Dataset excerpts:
= Beginning of Section =

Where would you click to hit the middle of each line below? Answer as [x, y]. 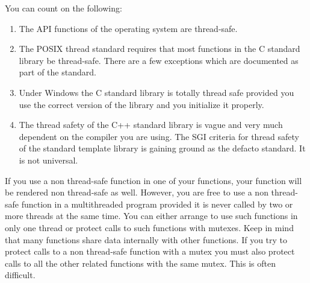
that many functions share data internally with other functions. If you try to [146, 239]
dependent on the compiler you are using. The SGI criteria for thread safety [159, 136]
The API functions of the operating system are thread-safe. [128, 28]
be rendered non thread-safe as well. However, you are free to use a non [137, 192]
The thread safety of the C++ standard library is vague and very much [151, 125]
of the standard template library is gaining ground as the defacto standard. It [162, 148]
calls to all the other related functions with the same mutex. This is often [140, 263]
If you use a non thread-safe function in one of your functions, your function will [153, 180]
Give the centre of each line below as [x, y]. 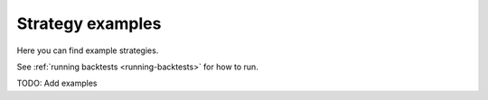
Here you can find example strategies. [88, 50]
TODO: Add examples [57, 83]
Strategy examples [89, 23]
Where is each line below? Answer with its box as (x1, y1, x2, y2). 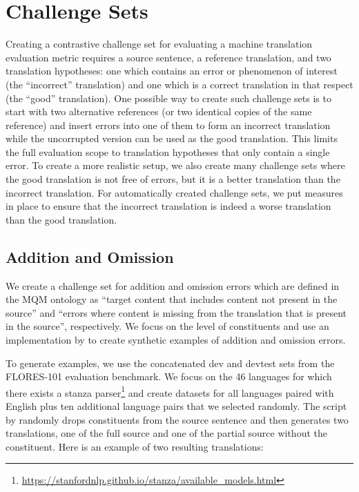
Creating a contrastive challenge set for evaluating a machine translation (6, 37, 313, 51)
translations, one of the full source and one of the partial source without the (6, 426, 327, 440)
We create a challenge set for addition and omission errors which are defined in (6, 278, 340, 293)
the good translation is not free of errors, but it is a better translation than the (6, 172, 340, 186)
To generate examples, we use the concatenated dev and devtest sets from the (6, 355, 335, 370)
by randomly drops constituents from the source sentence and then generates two (6, 412, 349, 426)
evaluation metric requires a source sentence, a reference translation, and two (6, 50, 331, 64)
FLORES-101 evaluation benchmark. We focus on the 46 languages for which (6, 369, 332, 384)

= End of Section =

• _GOAL OF THE EXERCISE_:
Within the entries above, give again exactly the lines starting at the one that contains "Give the centre" and ending at the one that contains "evaluation metric requires", leaving out the pictures.

• _YOUR SOLUTION_:
Give the centre of each line below as [x, y]. 
Here you can find example strategies. [88, 50]
TODO: Add examples [57, 83]
Strategy examples [89, 23]
Where is each line below? Answer with its box as (x1, y1, x2, y2). 
Creating a contrastive challenge set for evaluating a machine translation (6, 37, 313, 51)
translations, one of the full source and one of the partial source without the (6, 426, 327, 440)
We create a challenge set for addition and omission errors which are defined in (6, 278, 340, 293)
the good translation is not free of errors, but it is a better translation than the (6, 172, 340, 186)
To generate examples, we use the concatenated dev and devtest sets from the (6, 355, 335, 370)
by randomly drops constituents from the source sentence and then generates two (6, 412, 349, 426)
evaluation metric requires a source sentence, a reference translation, and two (6, 50, 331, 64)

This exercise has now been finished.